=== PROBLEM DETAILS ===
Range to reproduce from the entries below: the line with "schoolmesh_application_importtables schoolmesh myfile.sql", the line with "schoolmesh_application_importtables schoolmesh_prod myfile.sql", and every line in between. Give them exactly and give nothing else.

=== DATA RECORDS ===
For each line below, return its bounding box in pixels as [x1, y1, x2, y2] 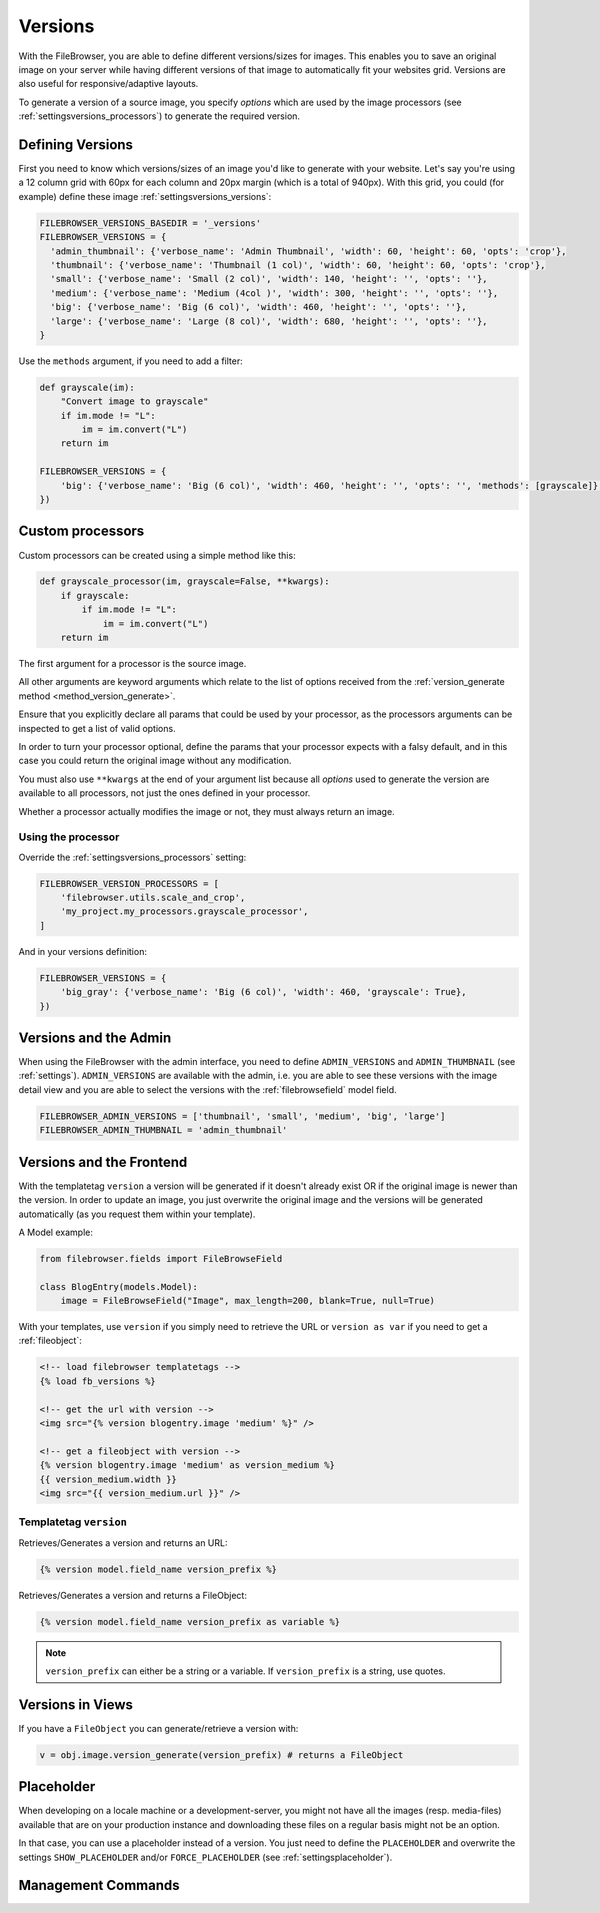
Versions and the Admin [18, 1030, 172, 1046]
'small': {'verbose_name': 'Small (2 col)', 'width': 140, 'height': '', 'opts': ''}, [50, 273, 489, 285]
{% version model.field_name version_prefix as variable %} [39, 1616, 341, 1627]
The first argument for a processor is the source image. [18, 658, 247, 670]
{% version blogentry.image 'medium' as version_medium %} [39, 1460, 335, 1471]
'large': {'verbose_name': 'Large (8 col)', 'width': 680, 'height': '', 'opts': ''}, [50, 315, 489, 327]
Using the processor [18, 830, 120, 844]
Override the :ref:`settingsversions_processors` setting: [18, 851, 247, 863]
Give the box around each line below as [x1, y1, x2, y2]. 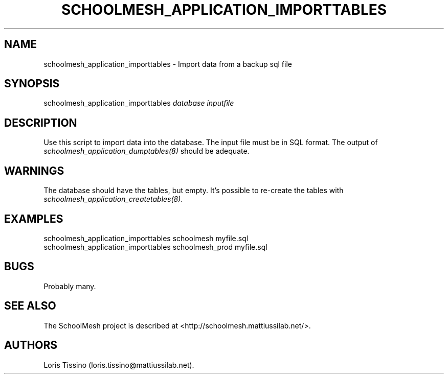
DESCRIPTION [4, 116, 77, 129]
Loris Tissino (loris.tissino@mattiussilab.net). [43, 360, 194, 369]
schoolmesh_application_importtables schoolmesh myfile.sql [43, 233, 249, 243]
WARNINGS [4, 164, 64, 177]
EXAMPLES [4, 212, 63, 225]
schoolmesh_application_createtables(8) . [43, 195, 183, 204]
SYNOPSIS [4, 77, 60, 90]
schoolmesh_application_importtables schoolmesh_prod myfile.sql [43, 242, 267, 251]
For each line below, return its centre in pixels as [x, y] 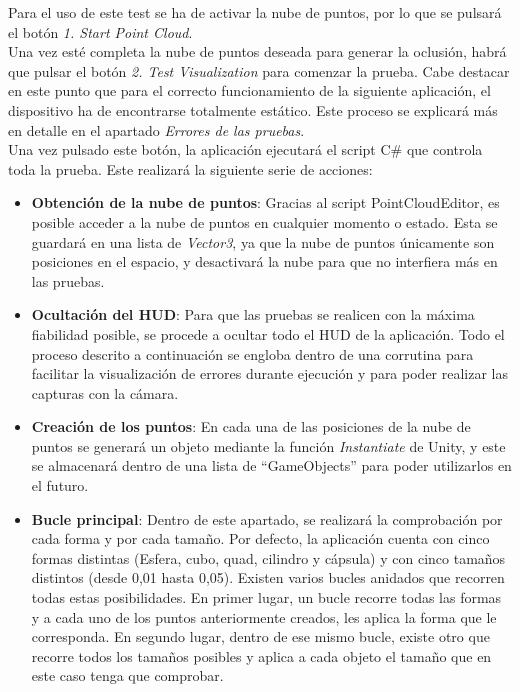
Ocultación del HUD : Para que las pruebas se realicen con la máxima [253, 314]
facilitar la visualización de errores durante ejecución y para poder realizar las [270, 373]
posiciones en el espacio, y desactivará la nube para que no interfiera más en [264, 261]
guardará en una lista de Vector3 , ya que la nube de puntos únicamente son [263, 241]
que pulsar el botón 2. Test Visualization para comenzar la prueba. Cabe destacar [259, 70]
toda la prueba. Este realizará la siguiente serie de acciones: [190, 168]
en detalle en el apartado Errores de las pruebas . [156, 129]
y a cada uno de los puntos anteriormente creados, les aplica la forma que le [264, 616]
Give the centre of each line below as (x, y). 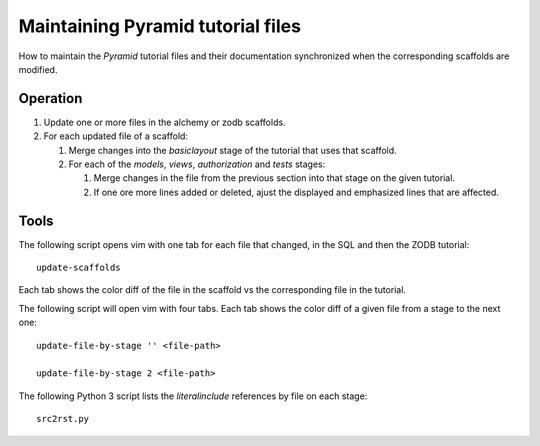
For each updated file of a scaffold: (116, 136)
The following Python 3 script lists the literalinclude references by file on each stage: (193, 396)
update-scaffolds (78, 268)
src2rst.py (63, 419)
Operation (50, 98)
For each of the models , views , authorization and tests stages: (197, 164)
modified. (38, 69)
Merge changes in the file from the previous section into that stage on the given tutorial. (274, 178)
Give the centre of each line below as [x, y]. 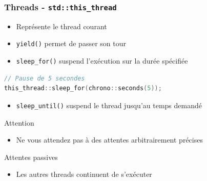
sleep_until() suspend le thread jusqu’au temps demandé [109, 105]
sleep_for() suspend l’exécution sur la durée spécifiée [102, 61]
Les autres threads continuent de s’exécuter [84, 174]
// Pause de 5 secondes [45, 78]
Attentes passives [31, 157]
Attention [19, 122]
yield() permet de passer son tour [71, 43]
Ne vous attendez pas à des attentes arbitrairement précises [109, 140]
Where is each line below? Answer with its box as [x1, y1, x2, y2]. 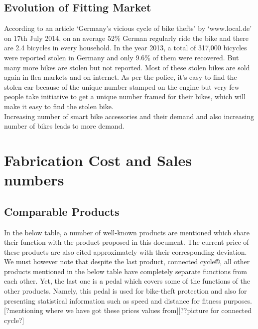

=== ANSWER SPACE ===
schoolmesh_application_importtables schoolmesh myfile.sql [43, 233, 249, 243]
WARNINGS [4, 164, 64, 177]
EXAMPLES [4, 212, 63, 225]
schoolmesh_application_createtables(8) . [43, 195, 183, 204]
SYNOPSIS [4, 77, 60, 90]
schoolmesh_application_importtables schoolmesh_prod myfile.sql [43, 242, 267, 251]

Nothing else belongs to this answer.